Running this first in the one terminal and then in the other reveals that the semantics differ and doesn't work. We'll be able to enforce the -c semantics from the flock command, but not the fd semantics. Which is a shame really, but there is probably good reasons for it behaving this way. Again, this can be confirmed by adding a sleep(10); to the lockf if statement. Something like:

    if (lockf(fd, F_LOCK, 0) == 0) {
        fprintf(stderr, "Got lock!\n");
        sleep(10);
        return 0;
    }

And to then run both, about 5 seconds apart. If this still doesn't convince you, not much will.

This still allows us to implement it as a bash builtin, or to rewrite portage to take the lock and have a sub-shell actually doing the download. Either way, that's more work than what I'm willing to do tonight.

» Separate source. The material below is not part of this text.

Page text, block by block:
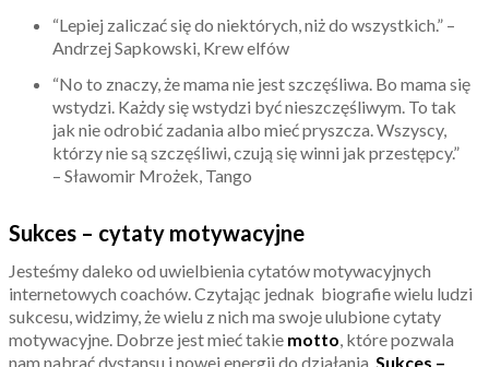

Option 4 is thus eliminated (for the most part) seeing that lockf's semantics isn't similar enough. Option 2 may still be viable, but hard to motivate. The altlinux code suggests that one can modularly add bash built-ins - perhaps this is still an option, except that adding a global built-in is not a clean solution, so I'm in two minds as to whether or not to attempt it. A quick grep of the bash-4.0 source code however also suggests that altlinux hacked bash to add the required capabilities to load builtins as modules.

*cheers*. Here's to hoping that this helps someone else looking to understand the difference and nuances of these two rather confusing locking mechanisms.

2 Responses to “bash, lockf and flock”

  1. joe says:

    If you had only opted for option 4, I’d probably be using your code right now…

  2. Jaco Kroon says:

    Please read the entire post as to why this wasn’t feasible. Then I probably should have linked jkroon.blogs.uls.co.za/it/scriptingprogramming/bash-file-descriptors-pipes-and-lockf in there somewhere as that does contain a working solution.